2. Materials and Methods

To achieve the proposed objective, a descriptive study of the diet quality of pregnant and lactating women in Castellon (Spain) was designed.

2.1. Sample Selection

Convenience sampling was carried out, and the inclusion criteria for study participants were pregnant women from southeast Spain who planned to breastfeed their babies and voluntarily agreed to provide the data requested in the study, as well as donate a sample of their mature breast milk following the indicated protocol. Finally, the sample consisted of 26 women with a median age of 32.3 years. Approval to conduct this study was obtained from the Ethics Committee of Human Research of the University of Valencia with procedure number H1493469177420 and approved on 8 May 2017. All participating mothers were informed in writing of the purpose and methodology of the study, and they signed an informed consent form.
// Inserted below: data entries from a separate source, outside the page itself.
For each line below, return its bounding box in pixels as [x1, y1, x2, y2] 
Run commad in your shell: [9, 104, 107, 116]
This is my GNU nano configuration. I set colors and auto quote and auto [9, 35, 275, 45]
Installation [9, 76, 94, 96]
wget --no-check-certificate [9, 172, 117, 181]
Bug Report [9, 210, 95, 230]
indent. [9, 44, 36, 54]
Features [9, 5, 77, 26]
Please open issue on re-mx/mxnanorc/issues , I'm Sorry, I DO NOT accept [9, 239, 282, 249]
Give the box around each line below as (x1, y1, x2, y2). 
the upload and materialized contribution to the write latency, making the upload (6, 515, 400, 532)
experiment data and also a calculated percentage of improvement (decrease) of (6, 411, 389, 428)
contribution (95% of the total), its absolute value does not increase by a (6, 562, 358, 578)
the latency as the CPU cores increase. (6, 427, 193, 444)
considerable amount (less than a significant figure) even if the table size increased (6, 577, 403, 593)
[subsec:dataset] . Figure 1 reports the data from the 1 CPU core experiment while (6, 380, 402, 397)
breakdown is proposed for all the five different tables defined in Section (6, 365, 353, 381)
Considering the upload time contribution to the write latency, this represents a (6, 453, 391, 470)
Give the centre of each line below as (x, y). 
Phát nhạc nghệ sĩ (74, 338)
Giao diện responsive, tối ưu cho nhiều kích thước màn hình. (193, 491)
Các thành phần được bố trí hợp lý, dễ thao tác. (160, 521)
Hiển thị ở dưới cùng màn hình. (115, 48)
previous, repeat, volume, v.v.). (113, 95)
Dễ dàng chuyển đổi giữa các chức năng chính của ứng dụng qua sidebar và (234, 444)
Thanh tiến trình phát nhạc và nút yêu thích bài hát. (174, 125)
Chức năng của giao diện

After completion of the study, a report with the obtained results was provided to them.

2.2. Data Collection

This research used quantitative, qualitative, and mixed data collection techniques to obtain information about the social and clinical–obstetric history of participating mothers, as well as dietary and anthropometric data. This information is essential to understanding the factors that can affect breastfeeding and to developing effective strategies to improve its practice. Information on social and clinical–obstetric history was collected during acceptance into the study, and after delivery, information related to gestational clinic and delivery type was collected through an in-person interview. Maternal anthropometric data were evaluated during pregnancy and measured using a SECA 220 stadiometer (with an accuracy of ±1 mm) for height and a TANITA BF-350 scale for weight with an accuracy of ±0.1 kg, following a protocol established by the International Society for Anthropometry Applied to Sport and Health (ISAnASHe) [20]. The weight gain of each mother throughout her pregnancy was calculated and compared with the recommended weight gain limits for pregnant women based on their pre-pregnancy body mass index (BMI) [21]. BMI calculation was established with usual weight and with weight after 2 weeks postpartum. To collect dietary data and eating habits, training sessions were conducted for participants. Three tools were used: a questionnaire on maternal dietary habits during pregnancy, a self-filled Food Frequency Questionnaire (FFQ) by each mother during the final stages of pregnancy, and a three-day dietary record (two workdays and a holiday) for the mother [22]. Conversion of food consumption into energy and nutrient intakes was performed using the DIAL program version 1.10 (Alce Ingeniería SA, Madrid, Spain, http://www.alceingenieria.net/nutricion.htm accessed on 21 May 2022). Furthermore, Spanish and European dietary reference intakes were taken into consideration [23,24,25,26,27].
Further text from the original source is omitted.